Commenting on expert evidence, economic damages, and interesting developments in injury, wrongful death, business torts, discrimination, and wage and hour lawsuits

Friday, May 16, 2008

CFO as own firm's financial expert in tortious interference lawsuit

Fox in the hen house?

In business cases, some attorneys like to use the CFO or other financial person from the company that is claiming damages as an damages expert. Clearly, there are advantages. Very few persons will know the company's books as well as the CFO or similar persons. However on the flip side the issue of credibility must be weighed against those advantages.

Below is a case study of a case where the plaintiff in a tortious interference case used the CFO of the injured firm as their sides expert.

The report

In the case the plaintiffs alleged that the defendant undertook a number of illegal actions and unrightfully stole some of the plaintiff's clients. To calculate the damages in the case, the plaintiff's expert, the company's CFO, based the damages on the the previous year's revenue from the customers that the defendant allegedly stole. The CFO took the income for the customers that they identified (it was about 17 firms) and calculated the the percentage of the unit's revenue that the 17 firms comprised. She found that the 17 firms comprised about 83% of the unit's revenue.

The CFO then subtracted the unit's share of the direct expenses from the total revenue to arrive at the yearly damages. She assumed that the expenses that were attributable to the 17 firms was equal to the firms % share of the units total revenue. That is she assumed that the cost to service the 17 firms was equal to 83% of the unit's total measured direct cost.

She estimated that the plaintiffs damages were $6.56 million per year. She then multiplied the damages by 9, 12, and 15 years to arrive at her final damage analysis. Her implicit assumption was that the clients that the defendant allegedly stole would have been long term clients.

The problems


There are several problems with the CFO's analysis.

1. There was no explanation as to how the 17 firms were selected. According to the defendant not all of the firms, actually only 5 of the 17, ultimately ended up as clients. It is not clear where the 12 other firms went.

2. For the 5 clients that ended up with the defendant, most had not been long term clients before the alleged illegal acts took place. Some had only been clients for less than 1 year. In short it is not clear where the justification is for the assumption that they were long term clients

3. There was no discounting of the alleged damages. In damages cases, all future losses must be discounted. The discount factor, which takes into account of the risk associated with the future revenue stream, is in excess of 20% per year. Using the discount factor lowers the damages.

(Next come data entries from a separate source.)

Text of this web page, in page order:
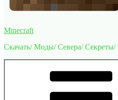
Minecraft
Скачать/ Моды/ Севера/
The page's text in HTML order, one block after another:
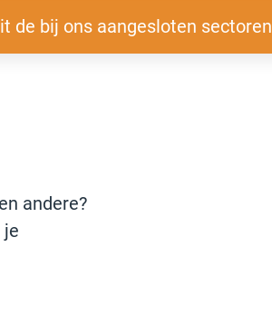
de bij ons aangesloten sectoren
andere?
je
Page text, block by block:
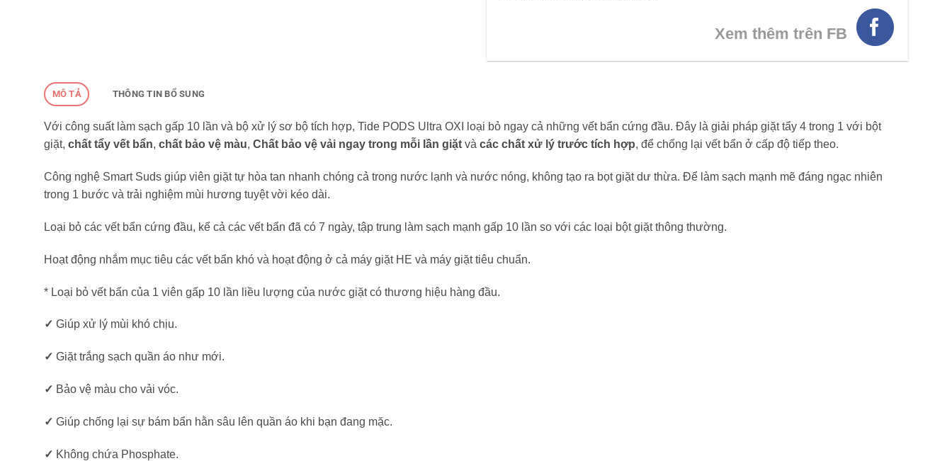
Xem thêm trên FB
MÔ TẢ THÔNG TIN BỔ SUNG
Với công suất làm sạch gấp 10 lần và bộ xử lý sơ bộ tích hợp, Tide PODS Ultra OXI loại bỏ ngay cả những vết bẩn cứng đầu. Đây là giải pháp giặt tẩy 4 trong 1 với bột
giặt, chất tẩy vết bẩn, chất bảo vệ màu, Chất bảo vệ vải ngay trong mỗi lần giặt và các chất xử lý trước tích hợp, để chống lại vết bẩn ở cấp độ tiếp theo.
Công nghệ Smart Suds giúp viên giặt tự hòa tan nhanh chóng cả trong nước lạnh và nước nóng, không tạo ra bọt giặt dư thừa. Để làm sạch mạnh mẽ đáng ngạc nhiên
trong 1 bước và trải nghiệm mùi hương tuyệt vời kéo dài.
Loại bỏ các vết bẩn cứng đầu, kể cả các vết bẩn đã có 7 ngày, tập trung làm sạch mạnh gấp 10 lần so với các loại bột giặt thông thường.
Hoạt động nhắm mục tiêu các vết bẩn khó và hoạt động ở cả máy giặt HE và máy giặt tiêu chuẩn.
* Loại bỏ vết bẩn của 1 viên gấp 10 lần liều lượng của nước giặt có thương hiệu hàng đầu.
✓ Giúp xử lý mùi khó chịu.
✓ Giặt trắng sạch quần áo như mới.
✓ Bảo vệ màu cho vải vóc.
✓ Giúp chống lại sự bám bẩn hằn sâu lên quần áo khi bạn đang mặc.
✓ Không chứa Phosphate.
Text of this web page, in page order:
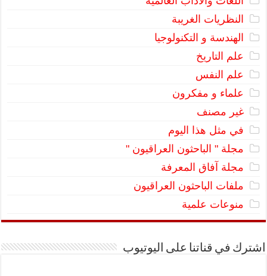
النظريات الغريبة
الهندسة و التكنولوجيا
علم التاريخ
علم النفس
علماء و مفكرون
غير مصنف
في مثل هذا اليوم
مجلة " الباحثون العراقيون "
مجلة آفاق المعرفة
ملفات الباحثون العراقيون
منوعات علمية
اشترك في قناتنا على اليوتيوب
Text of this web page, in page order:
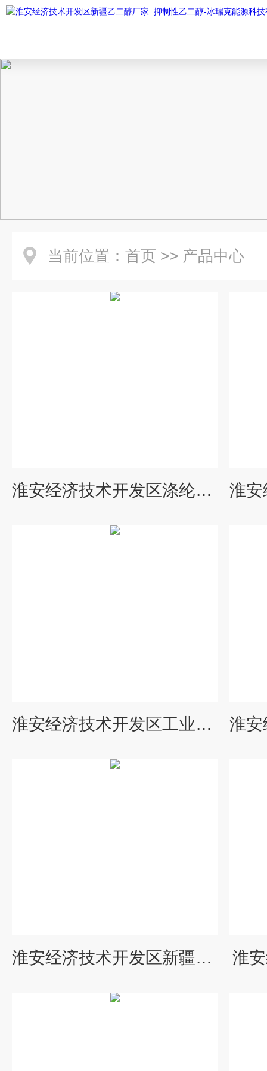
当前位置： 首页 >> 产品中心
淮安经济技术开发区涤纶级乙二醇
淮安经济技术开发区工业乙二醇
淮安经济技术开发区新疆乙二醇 淮
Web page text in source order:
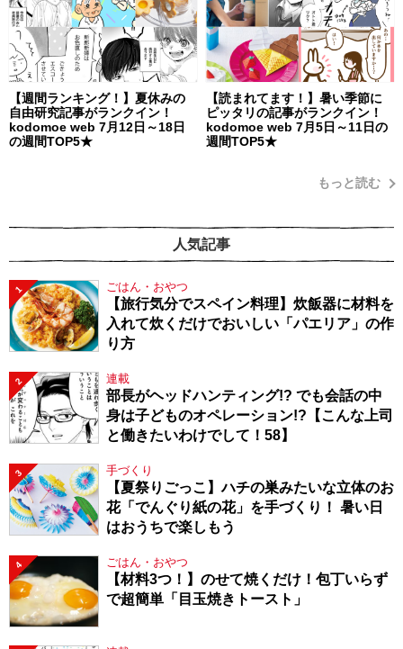
【週間ランキング！】夏休みの
自由研究記事がランクイン！
kodomoe web 7月12日～18日
の週間TOP5★
【読まれてます！】暑い季節に
ピッタリの記事がランクイン！
kodomoe web 7月5日～11日の
週間TOP5★
もっと読む
人気記事
1 ごはん・おやつ
【旅行気分でスペイン料理】炊飯器に材料を
入れて炊くだけでおいしい「パエリア」の作
り方
2 連載
部長がヘッドハンティング!? でも会話の中
身は子どものオペレーション!?【こんな上司
と働きたいわけでして！58】
3 手づくり
【夏祭りごっこ】ハチの巣みたいな立体のお
花「でんぐり紙の花」を手づくり！ 暑い日
はおうちで楽しもう
4 ごはん・おやつ
【材料3つ！】のせて焼くだけ！包丁いらず
で超簡単「目玉焼きトースト」
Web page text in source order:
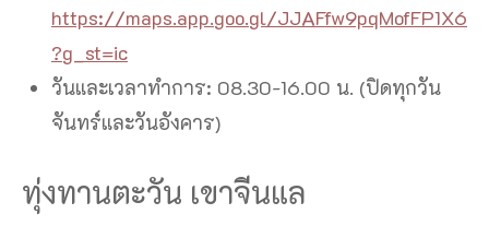
https://maps.app.goo.gl/JJAFfw9pqMofFP1X6
?g_st=ic
วันและเวลาทำการ: 08.30-16.00 น. (ปิดทุกวัน
จันทร์และวันอังคาร)
ทุ่งทานตะวัน เขาจีนแล

4. It is not clear all cost were accounted for. After a quick review of the income statements, it appeared some of the cost that were being classified as indirect (i.e. overhead) are related to the unit in question's operation. The CFO esential took out all overhead cost and did not allocate any to the unit in question. If damages are approriate then the net income, not the ad-hoc net income measure of the CFO.

5. It is not clear that the ratio approach to calculating the cost and expenses is appropriate. It may be more correct to use industry standards instead of the ad-hoc assumption the CFO used

6. Most importantly, an average of revenue needs to be used. Using the last year is problematic because the 17 firms that were identified had account balances that were higher in the previous year than in previous years. Using an average will account for this issue.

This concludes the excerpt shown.